> [DIRECTIONS]:
Would you repeat word for word the lines of the listing that follows, from the one with "large size offers" up to and including the one with "Agents (11:59)", and leave out the images?

> [SOURCE DATA]:
- Opening Delimiter -
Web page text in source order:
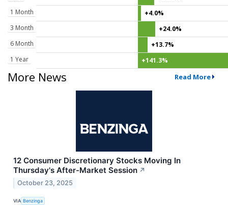
1 Month
+4.0%
3 Month
+24.0%
6 Month
+13.7%
1 Year
+141.3%
More News Read More
12 Consumer Discretionary Stocks Moving In
Thursday's After-Market Session ↗
October 23, 2025
VIA Benzinga
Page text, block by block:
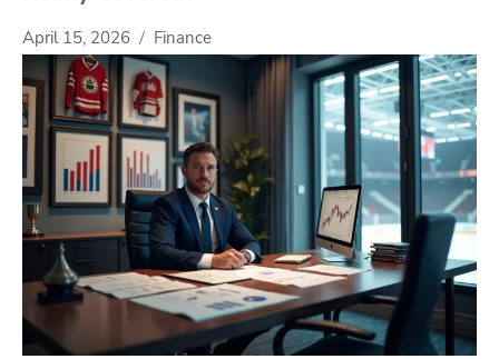
April 15, 2026 Finance
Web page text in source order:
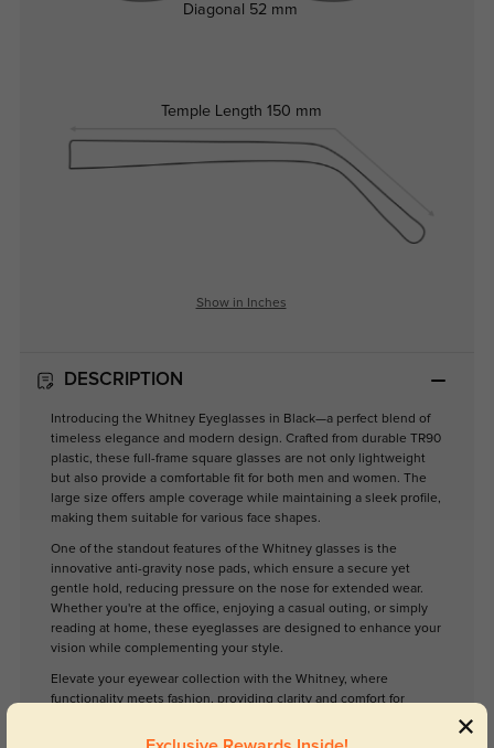
Temple Length 150 mm
Diagonal 52 mm
Show in Inches
DESCRIPTION
Introducing the Whitney Eyeglasses in Black—a perfect blend of
timeless elegance and modern design. Crafted from durable TR90
plastic, these full-frame square glasses are not only lightweight
but also provide a comfortable fit for both men and women. The
large size offers ample coverage while maintaining a sleek profile,
making them suitable for various face shapes.
One of the standout features of the Whitney glasses is the
innovative anti-gravity nose pads, which ensure a secure yet
gentle hold, reducing pressure on the nose for extended wear.
Whether you're at the office, enjoying a casual outing, or simply
reading at home, these eyeglasses are designed to enhance your
vision while complementing your style.
Elevate your eyewear collection with the Whitney, where
functionality meets fashion, providing clarity and comfort for
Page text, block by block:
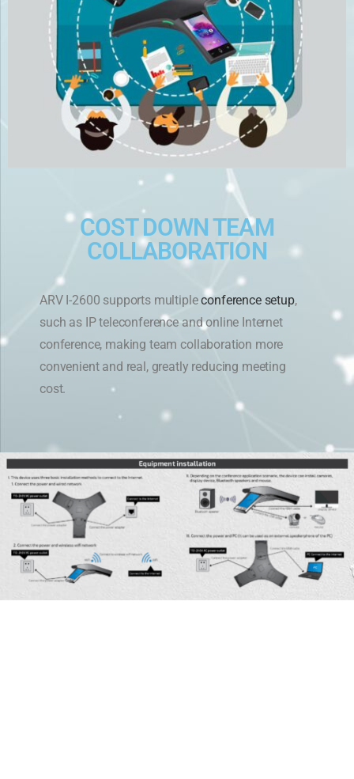
COST DOWN TEAM
COLLABORATION
ARV I-2600 supports multipleconference setup,
such as IP teleconference and online Internet
conference, making team collaboration more
convenient and real, greatly reducing meeting
cost.
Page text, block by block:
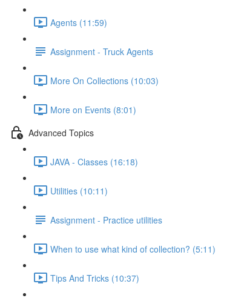
Agents (11:59)
Assignment - Truck Agents
More On Collections (10:03)
More on Events (8:01)
Advanced Topics
JAVA - Classes (16:18)
Utilities (10:11)
Assignment - Practice utilities
When to use what kind of collection? (5:11)
Tips And Tricks (10:37)
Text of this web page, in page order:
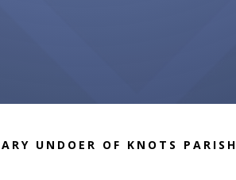
UNDOER OF KNOTS PARISH
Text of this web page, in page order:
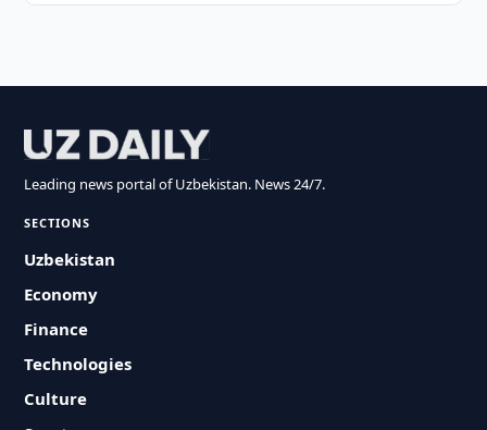
Leading news portal of Uzbekistan. News 24/7.
SECTIONS
Uzbekistan
Economy
Finance
Technologies
Culture
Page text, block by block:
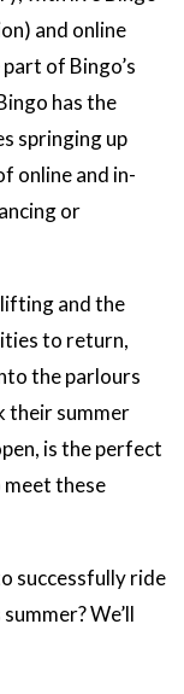
and online
of Bingo’s
has the
springing up
online and in-
or
and the
to return,
the parlours
their summer
is the perfect
these
successfully ride
We’ll
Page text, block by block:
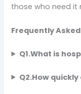
those who need it
Frequently
Q1.What is
Q2.How
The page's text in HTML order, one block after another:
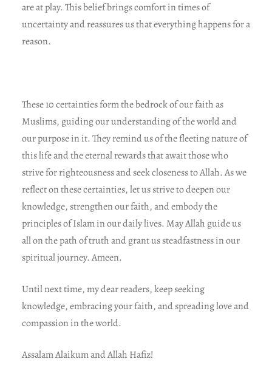
are at play. This belief brings comfort in times of
uncertainty and reassures us that everything happens for a
reason.
These 10 certainties form the bedrock of our faith as
Muslims, guiding our understanding of the world and
our purpose in it. They remind us of the fleeting nature of
this life and the eternal rewards that await those who
strive for righteousness and seek closeness to Allah. As we
reflect on these certainties, let us strive to deepen our
knowledge, strengthen our faith, and embody the
principles of Islam in our daily lives. May Allah guide us
all on the path of truth and grant us steadfastness in our
spiritual journey. Ameen.
Until next time, my dear readers, keep seeking
knowledge, embracing your faith, and spreading love and
compassion in the world.
Assalam Alaikum and Allah Hafiz!
- Closing Delimiter -
> [TASK RESULT]:
large size offers ample coverage while maintaining a sleek profile,
making them suitable for various face shapes.
One of the standout features of the Whitney glasses is the
innovative anti-gravity nose pads, which ensure a secure yet
gentle hold, reducing pressure on the nose for extended wear.
Whether you're at the office, enjoying a casual outing, or simply
reading at home, these eyeglasses are designed to enhance your
vision while complementing your style.
Elevate your eyewear collection with the Whitney, where
functionality meets fashion, providing clarity and comfort for
Page text, block by block:
COST DOWN TEAM
COLLABORATION
ARV I-2600 supports multipleconference setup,
such as IP teleconference and online Internet
conference, making team collaboration more
convenient and real, greatly reducing meeting
cost.
Page text, block by block:
Agents (11:59)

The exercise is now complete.